- **What is needed**:
Retype the records word for word. Skip every image.

- **Exercise input**:

┌──

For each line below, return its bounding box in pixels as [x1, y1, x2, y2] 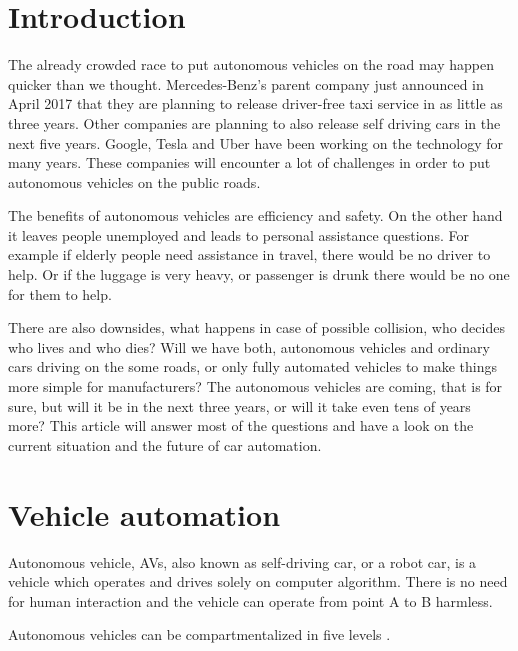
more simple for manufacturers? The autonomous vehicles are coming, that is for [8, 376, 503, 397]
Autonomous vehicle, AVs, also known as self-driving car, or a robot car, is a [8, 551, 477, 572]
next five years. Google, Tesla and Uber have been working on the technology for [8, 132, 504, 153]
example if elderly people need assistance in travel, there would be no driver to [8, 244, 491, 265]
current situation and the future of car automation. [8, 434, 322, 455]
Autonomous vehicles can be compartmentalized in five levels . [8, 624, 391, 645]
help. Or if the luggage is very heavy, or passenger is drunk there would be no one [8, 264, 510, 285]
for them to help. [8, 283, 112, 304]
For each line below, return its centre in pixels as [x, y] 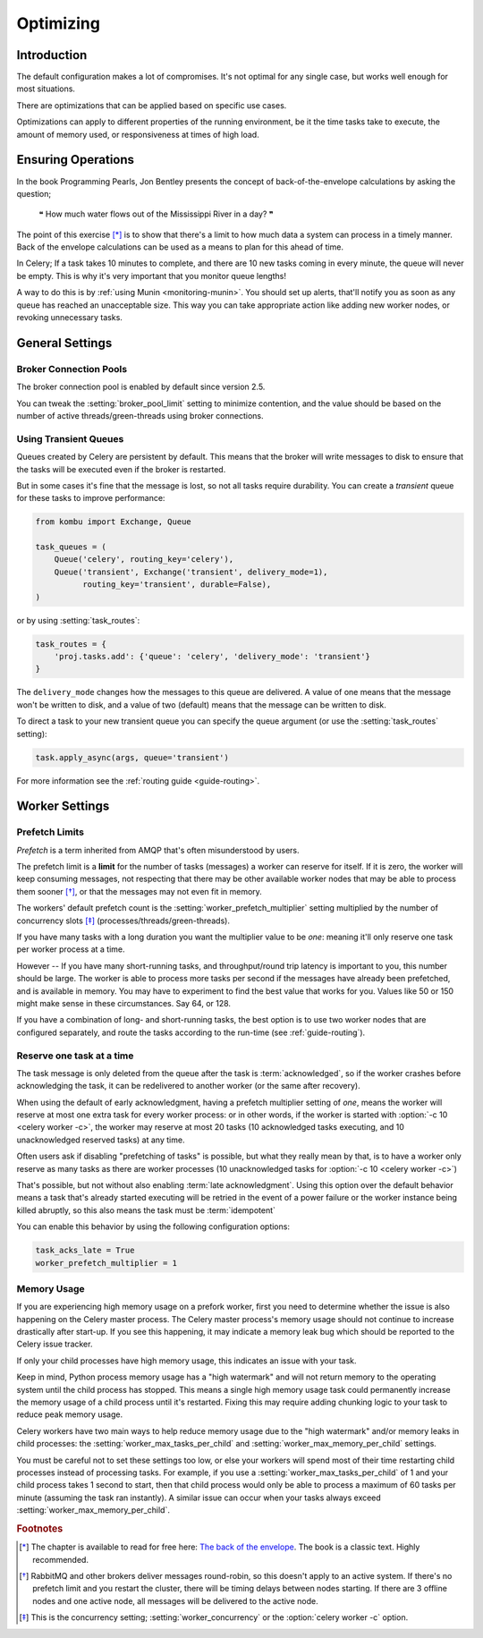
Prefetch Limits [51, 832]
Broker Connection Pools [72, 369]
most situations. [46, 89]
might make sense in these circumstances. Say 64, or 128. [124, 1003]
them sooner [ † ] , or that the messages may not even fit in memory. [140, 891]
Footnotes [40, 1528]
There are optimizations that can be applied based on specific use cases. [152, 105]
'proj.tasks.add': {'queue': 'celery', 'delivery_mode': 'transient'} [212, 656]
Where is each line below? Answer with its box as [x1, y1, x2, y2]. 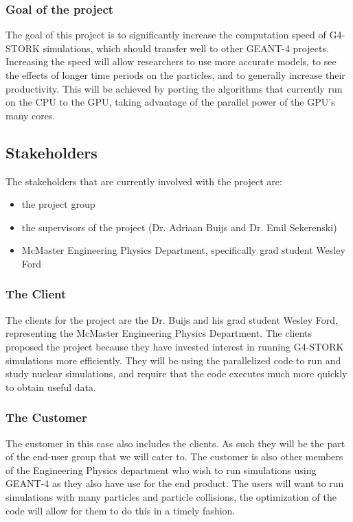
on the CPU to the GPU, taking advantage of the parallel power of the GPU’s [5, 95, 335, 109]
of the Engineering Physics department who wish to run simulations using [5, 462, 317, 477]
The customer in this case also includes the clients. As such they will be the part [5, 436, 345, 450]
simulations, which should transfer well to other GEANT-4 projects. [43, 40, 329, 55]
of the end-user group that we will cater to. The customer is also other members [5, 449, 343, 464]
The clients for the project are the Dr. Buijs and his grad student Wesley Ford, [5, 312, 338, 327]
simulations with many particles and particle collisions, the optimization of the [5, 489, 337, 503]
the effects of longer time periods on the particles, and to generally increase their [5, 68, 345, 82]
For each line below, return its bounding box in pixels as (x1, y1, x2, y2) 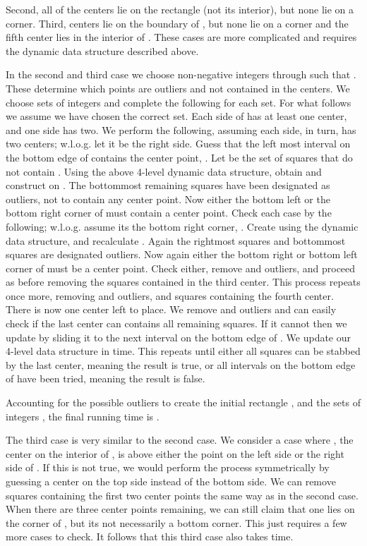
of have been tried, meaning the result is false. (6, 371, 205, 386)
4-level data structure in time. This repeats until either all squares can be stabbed (6, 344, 361, 358)
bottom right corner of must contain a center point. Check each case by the (6, 205, 332, 220)
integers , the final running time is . (6, 408, 160, 423)
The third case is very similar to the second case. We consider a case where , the (6, 432, 354, 447)
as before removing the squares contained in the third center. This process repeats (6, 274, 361, 289)
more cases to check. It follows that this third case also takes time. (6, 529, 294, 544)
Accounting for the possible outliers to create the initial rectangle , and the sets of (6, 395, 361, 410)
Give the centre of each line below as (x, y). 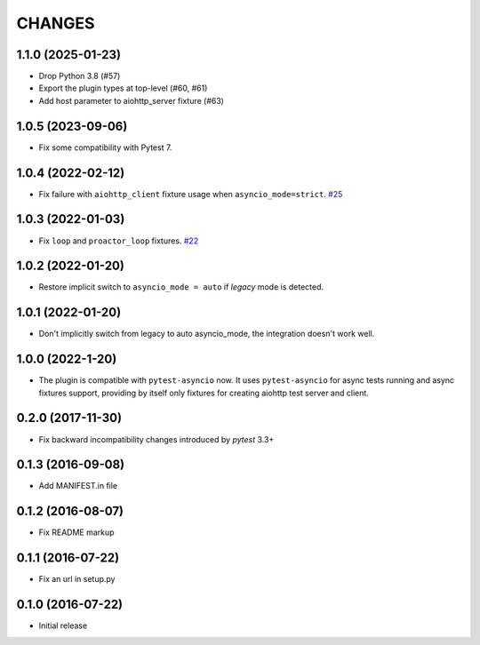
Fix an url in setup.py (77, 579)
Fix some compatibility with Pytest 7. (105, 147)
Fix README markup (76, 532)
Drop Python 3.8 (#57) (80, 76)
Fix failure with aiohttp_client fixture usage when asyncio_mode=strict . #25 (191, 194)
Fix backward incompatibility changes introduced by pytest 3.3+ (156, 439)
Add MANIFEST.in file (78, 486)
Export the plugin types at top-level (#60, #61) (123, 88)
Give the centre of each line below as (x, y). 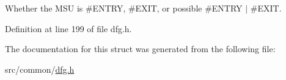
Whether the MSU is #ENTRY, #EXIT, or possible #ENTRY (124, 8)
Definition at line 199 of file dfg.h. (68, 28)
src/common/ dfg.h (40, 69)
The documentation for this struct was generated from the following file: (140, 49)
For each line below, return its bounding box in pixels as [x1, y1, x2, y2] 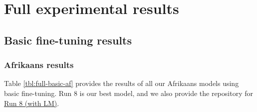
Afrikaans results [4, 58, 74, 71]
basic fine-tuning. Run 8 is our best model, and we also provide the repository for [4, 87, 253, 98]
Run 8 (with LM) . [4, 97, 59, 108]
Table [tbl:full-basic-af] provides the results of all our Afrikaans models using [4, 78, 239, 88]
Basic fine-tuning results [4, 32, 132, 47]
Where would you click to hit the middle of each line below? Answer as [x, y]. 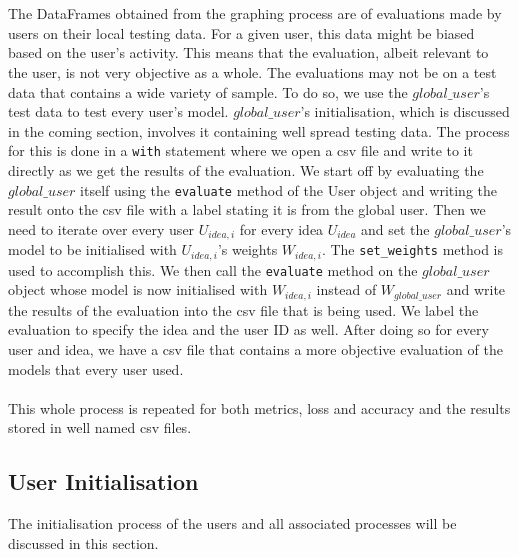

└──

- **Written answer**:
For each line below, return its bounding box in pixels as [x1, y1, x2, y2] 
more simple for manufacturers? The autonomous vehicles are coming, that is for [8, 376, 503, 397]
Autonomous vehicle, AVs, also known as self-driving car, or a robot car, is a [8, 551, 477, 572]
next five years. Google, Tesla and Uber have been working on the technology for [8, 132, 504, 153]
example if elderly people need assistance in travel, there would be no driver to [8, 244, 491, 265]
current situation and the future of car automation. [8, 434, 322, 455]
Autonomous vehicles can be compartmentalized in five levels . [8, 624, 391, 645]
help. Or if the luggage is very heavy, or passenger is drunk there would be no one [8, 264, 510, 285]
for them to help. [8, 283, 112, 304]
For each line below, return its centre in pixels as [x, y] 
Prefetch Limits [51, 832]
Broker Connection Pools [72, 369]
most situations. [46, 89]
might make sense in these circumstances. Say 64, or 128. [124, 1003]
them sooner [ † ] , or that the messages may not even fit in memory. [140, 891]
Footnotes [40, 1528]
There are optimizations that can be applied based on specific use cases. [152, 105]
'proj.tasks.add': {'queue': 'celery', 'delivery_mode': 'transient'} [212, 656]
Where is each line below? Answer with its box as [x1, y1, x2, y2]. 
on the CPU to the GPU, taking advantage of the parallel power of the GPU’s [5, 95, 335, 109]
of the Engineering Physics department who wish to run simulations using [5, 462, 317, 477]
The customer in this case also includes the clients. As such they will be the part [5, 436, 345, 450]
simulations, which should transfer well to other GEANT-4 projects. [43, 40, 329, 55]
of the end-user group that we will cater to. The customer is also other members [5, 449, 343, 464]
The clients for the project are the Dr. Buijs and his grad student Wesley Ford, [5, 312, 338, 327]
simulations with many particles and particle collisions, the optimization of the [5, 489, 337, 503]
the effects of longer time periods on the particles, and to generally increase their [5, 68, 345, 82]
For each line below, return its bounding box in pixels as (x1, y1, x2, y2) 
of have been tried, meaning the result is false. (6, 371, 205, 386)
4-level data structure in time. This repeats until either all squares can be stabbed (6, 344, 361, 358)
bottom right corner of must contain a center point. Check each case by the (6, 205, 332, 220)
integers , the final running time is . (6, 408, 160, 423)
The third case is very similar to the second case. We consider a case where , the (6, 432, 354, 447)
as before removing the squares contained in the third center. This process repeats (6, 274, 361, 289)
more cases to check. It follows that this third case also takes time. (6, 529, 294, 544)
Accounting for the possible outliers to create the initial rectangle , and the sets of (6, 395, 361, 410)
Give the centre of each line below as (x, y). 
Fix an url in setup.py (77, 579)
Fix some compatibility with Pytest 7. (105, 147)
Fix README markup (76, 532)
Drop Python 3.8 (#57) (80, 76)
Fix failure with aiohttp_client fixture usage when asyncio_mode=strict . #25 (191, 194)
Fix backward incompatibility changes introduced by pytest 3.3+ (156, 439)
Add MANIFEST.in file (78, 486)
Export the plugin types at top-level (#60, #61) (123, 88)
Give the centre of each line below as (x, y). 
Whether the MSU is #ENTRY, #EXIT, or possible #ENTRY (124, 8)
Definition at line 199 of file dfg.h. (68, 28)
src/common/ dfg.h (40, 69)
The documentation for this struct was generated from the following file: (140, 49)
For each line below, return its bounding box in pixels as [x1, y1, x2, y2] 
Afrikaans results [4, 58, 74, 71]
basic fine-tuning. Run 8 is our best model, and we also provide the repository for [4, 87, 253, 98]
Run 8 (with LM) . [4, 97, 59, 108]
Table [tbl:full-basic-af] provides the results of all our Afrikaans models using [4, 78, 239, 88]
Basic fine-tuning results [4, 32, 132, 47]
Where would you click to hit the middle of each line below? Answer as [x, y]. 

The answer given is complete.